6 In Experiment 2, no differences were found between the groups in their (self) maximum standing-reach and sitting heights (ps > .05); however, there was a significant difference in their maximum reach-with-jump heights, t(44) = 2.62, p = .012, such that basketball players could reach higher while jumping than nonbasketball players. There were significant differences found between the model and basketball players in their (self) maximum standing-reach heights, t(22) = –3.01, p = .007, and sitting heights, t(22) = –2.24, p = .04, such that the model could reach higher while standing and had a higher maximum sitting height than basketball players. There was no difference found between the model and basketball players in their maximum reach-with-jump heights (p > .05). There were significant differences found between the model and nonbasketball players in their (self) maximum standing-reach heights, t(22) = –5.13, p < .0001, reach-with-jump heights, t(22) = –6.76, p < .0001, and sitting heights, t(23) = –4.56, p = .0001, such that the model could reach higher while standing and while jumping than could nonbasketball players and also had a significantly higher maximum sitting height than nonbasketball players.

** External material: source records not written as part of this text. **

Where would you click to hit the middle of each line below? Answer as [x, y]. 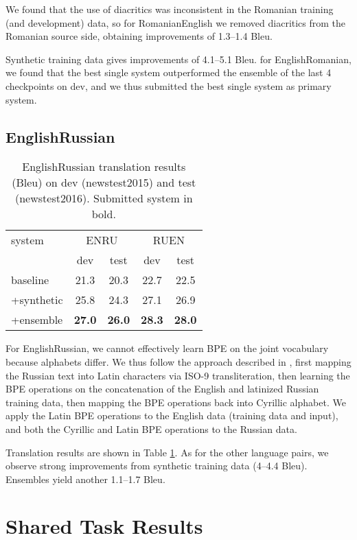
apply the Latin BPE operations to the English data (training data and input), [172, 415]
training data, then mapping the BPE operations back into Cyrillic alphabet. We [176, 402]
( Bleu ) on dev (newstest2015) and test [104, 183]
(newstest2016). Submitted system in [104, 198]
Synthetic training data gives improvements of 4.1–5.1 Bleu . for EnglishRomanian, [178, 59]
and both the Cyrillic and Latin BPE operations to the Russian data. [151, 429]
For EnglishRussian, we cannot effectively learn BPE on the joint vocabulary [167, 348]
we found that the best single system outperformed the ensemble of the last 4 [169, 72]
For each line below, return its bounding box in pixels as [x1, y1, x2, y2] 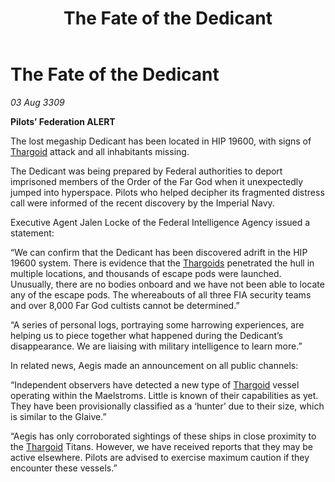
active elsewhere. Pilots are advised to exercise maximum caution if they [10, 451, 310, 463]
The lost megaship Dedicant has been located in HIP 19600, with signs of [10, 135, 312, 147]
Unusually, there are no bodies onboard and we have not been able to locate [10, 278, 325, 290]
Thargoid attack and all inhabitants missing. [10, 145, 190, 157]
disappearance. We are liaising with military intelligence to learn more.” [10, 340, 303, 352]
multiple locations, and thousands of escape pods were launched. [10, 267, 282, 279]
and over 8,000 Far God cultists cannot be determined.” [10, 299, 240, 311]
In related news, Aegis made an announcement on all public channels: [10, 359, 299, 371]

7 In Phase 1, the eye-heights of neither basketball players nor nonplayers were correlated with the maximum standing-reach reports for the model for both information conditions (ps > .05). In Phase 2, the eye-heights of nonplayers were not correlated with maximum standing-reach reports for the model in both information conditions (ps > .05). The eye-heights of basketball players were not correlated with their maximum standing-reach reports for the model in the no-kinematics condition (p > .05); however, the eye-heights of basketball players in the kinematics condition were correlated with their standing-reach reports for the model (r2 = .38, p = .032). In both phases and in both information conditions, the actual maximum standing-reach heights of neither basketball players nor nonplayers were correlated with their reports for the model (all p > .05).
8 In Phases 1 and 2, the eye-heights of neither basketball players nor nonplayers in both information conditions were correlated with maximum reach-with-jump reports for the model (ps > .05). In both phases and in both information conditions, the actual maximum reach-with-jump heights of neither basketball players nor nonplayers were correlated with their reports for the model (all p > .05).
9 In Phases 1 and 2, the eye-heights of neither basketball players nor nonplayers in both information conditions were correlated with maximum sit reports for the model (ps > .05). In both phases and in both information conditions, the actual sit heights of neither basketball players nor nonplayers were correlated with their reports for the model (all p > .05).